Plasmid DNA can also be manipulated by a large and diverse range of modifying enzymes. In traditional ligation and cloning, the endonuclease digestion of plasmid DNA is commonly used to facilitate the subcloning of a DNA fragment from one plasmid into an alternative. Site-specific endonucleases are used to “cut” at enzyme recognition sites flanking the DNA sequence of interest. The digestion products are subjected to agarose gel electrophoresis, and the desired fragments are purified using kits such as illustra PCR and Gel Band Purification Kit from Cytiva. This process is applied to both the DNA fragment of interest and the alternative plasmid. The latter may also be subjected to treatment with alkaline phosphatase, derived from sources such as calf intestines. This enzyme removes terminal 3’-phosphate groups, preventing the religation of DNA molecules possessing compatible termini in the presence of DNA ligase.
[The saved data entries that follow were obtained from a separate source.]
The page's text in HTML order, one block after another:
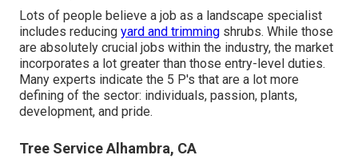
Lots of people believe a job as a landscape specialist
includes reducing yard and trimming shrubs. While those
are absolutely crucial jobs within the industry, the market
incorporates a lot greater than those entry-level duties.
Many experts indicate the 5 P's that are a lot more
defining of the sector: individuals, passion, plants,
development, and pride.
Tree Service Alhambra, CA
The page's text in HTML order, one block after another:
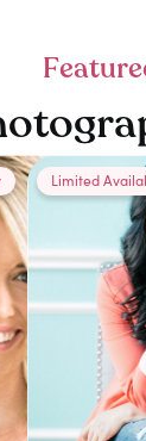
Limited
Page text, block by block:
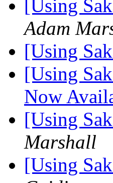
[Using
Adam
[Using
[Using
Now
[Using
Marshall
[Using
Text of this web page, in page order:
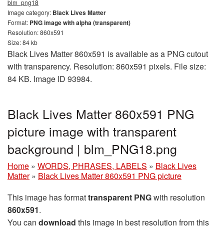
blm_png18
Image category: Black Lives Matter
Format: PNG image with alpha (transparent)
Resolution: 860x591
Size: 84 kb
Black Lives Matter 860x591 is available as a PNG cutout
with transparency. Resolution: 860x591 pixels. File size:
84 KB. Image ID 93984.
Black Lives Matter 860x591 PNG
picture image with transparent
background | blm_PNG18.png
Home » WORDS, PHRASES, LABELS » Black Lives
Matter » Black Lives Matter 860x591 PNG picture
This image has formattransparent PNGwith resolution
860x591.
You can download this image in best resolution from this

Thus, this modifying enzyme facilitates the ligation of the DNA fragment of interest into the new or alternative plasmid.

As with DNA endonucleases, many modifying enzymes, such as phosphatases and ligases, are also extremely sensitive to contamination, especially elevated salt and protein levels. Therefore, both the quality and purity of the extracted plasmid DNA are important. When choosing a kit to perform plasmid DNA extraction, take into consideration the quality of plasmid DNA produced and the required sensitivity of downstream applications. Commercially available kits such as those of the illustra range are designed to purify plasmid DNA that can be routinely used in the majority of molecular biology applications.

DNA sequencing

Options for sequencing of cloned DNA include standard enzymatic sequencing (e.g., using T7 DNA polymerase and ddNTP “chain terminators”) based on the Sanger method (8) and cycle sequencing. Cycle sequencing is similar to PCR in that it utilizes a thermostable DNA polymerase to generate new DNA. However, in cycle sequencing amplification is linear rather than exponential. Both options for sequencing are usually performed with fluorescent nucleotides so the DNA fragments can be analyzed automatically after gel electrophoresis. However, manual sequencing using radiolabeled nucleotides is still an option.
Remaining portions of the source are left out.